• TASK TO CARRY OUT: Beginning with the line that has "Text of this" and ending with the line that has "The page's text", retype the entries below exactly, except for the pictures.

• MATERIAL PROVIDED:
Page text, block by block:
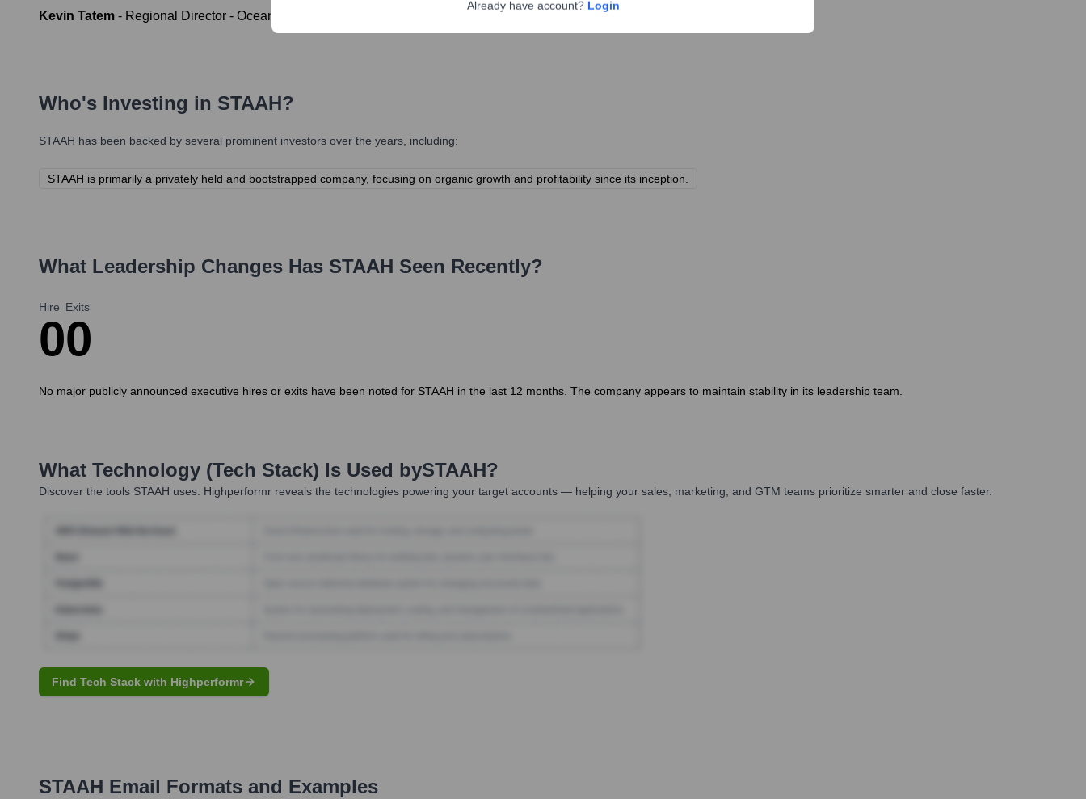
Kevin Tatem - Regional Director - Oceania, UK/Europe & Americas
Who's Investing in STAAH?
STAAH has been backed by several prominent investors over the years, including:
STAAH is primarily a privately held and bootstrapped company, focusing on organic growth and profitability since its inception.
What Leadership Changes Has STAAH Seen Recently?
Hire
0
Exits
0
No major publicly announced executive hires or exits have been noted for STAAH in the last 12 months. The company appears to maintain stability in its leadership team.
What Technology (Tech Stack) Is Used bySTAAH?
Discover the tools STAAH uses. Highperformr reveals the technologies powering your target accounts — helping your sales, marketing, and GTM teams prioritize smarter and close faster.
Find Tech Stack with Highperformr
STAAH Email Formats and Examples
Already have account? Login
==
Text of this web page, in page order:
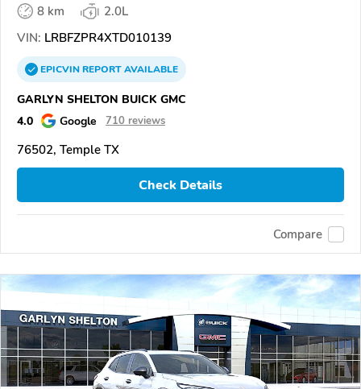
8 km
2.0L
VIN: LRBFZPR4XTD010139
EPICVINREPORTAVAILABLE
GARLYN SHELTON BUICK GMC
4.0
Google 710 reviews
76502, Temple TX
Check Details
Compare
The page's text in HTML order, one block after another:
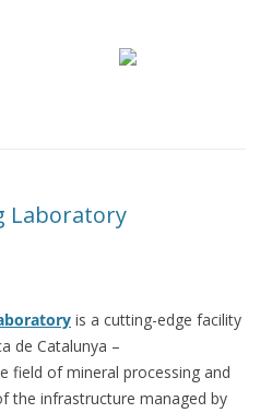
* * *
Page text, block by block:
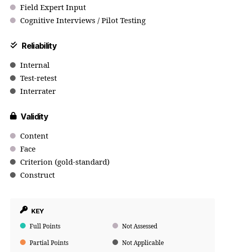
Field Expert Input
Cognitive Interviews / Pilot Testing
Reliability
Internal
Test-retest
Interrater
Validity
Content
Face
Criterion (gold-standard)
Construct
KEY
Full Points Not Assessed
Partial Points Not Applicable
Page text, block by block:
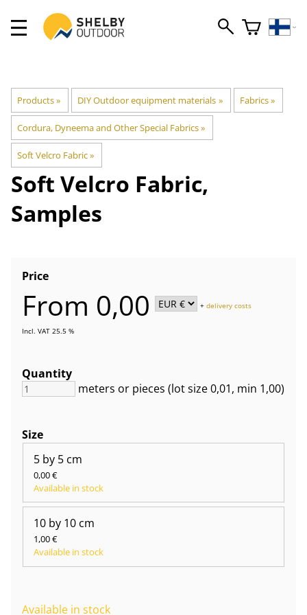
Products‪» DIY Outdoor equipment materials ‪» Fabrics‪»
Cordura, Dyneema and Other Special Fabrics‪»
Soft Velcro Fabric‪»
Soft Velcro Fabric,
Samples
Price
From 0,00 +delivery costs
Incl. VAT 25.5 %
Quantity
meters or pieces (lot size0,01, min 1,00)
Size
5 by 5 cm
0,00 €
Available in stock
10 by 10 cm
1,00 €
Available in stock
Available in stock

• ANSWER AREA:
Text of this web page, in page order:
8 km
2.0L
VIN: LRBFZPR4XTD010139
EPICVINREPORTAVAILABLE
GARLYN SHELTON BUICK GMC
4.0
Google 710 reviews
76502, Temple TX
Check Details
Compare
The page's text in HTML order, one block after another:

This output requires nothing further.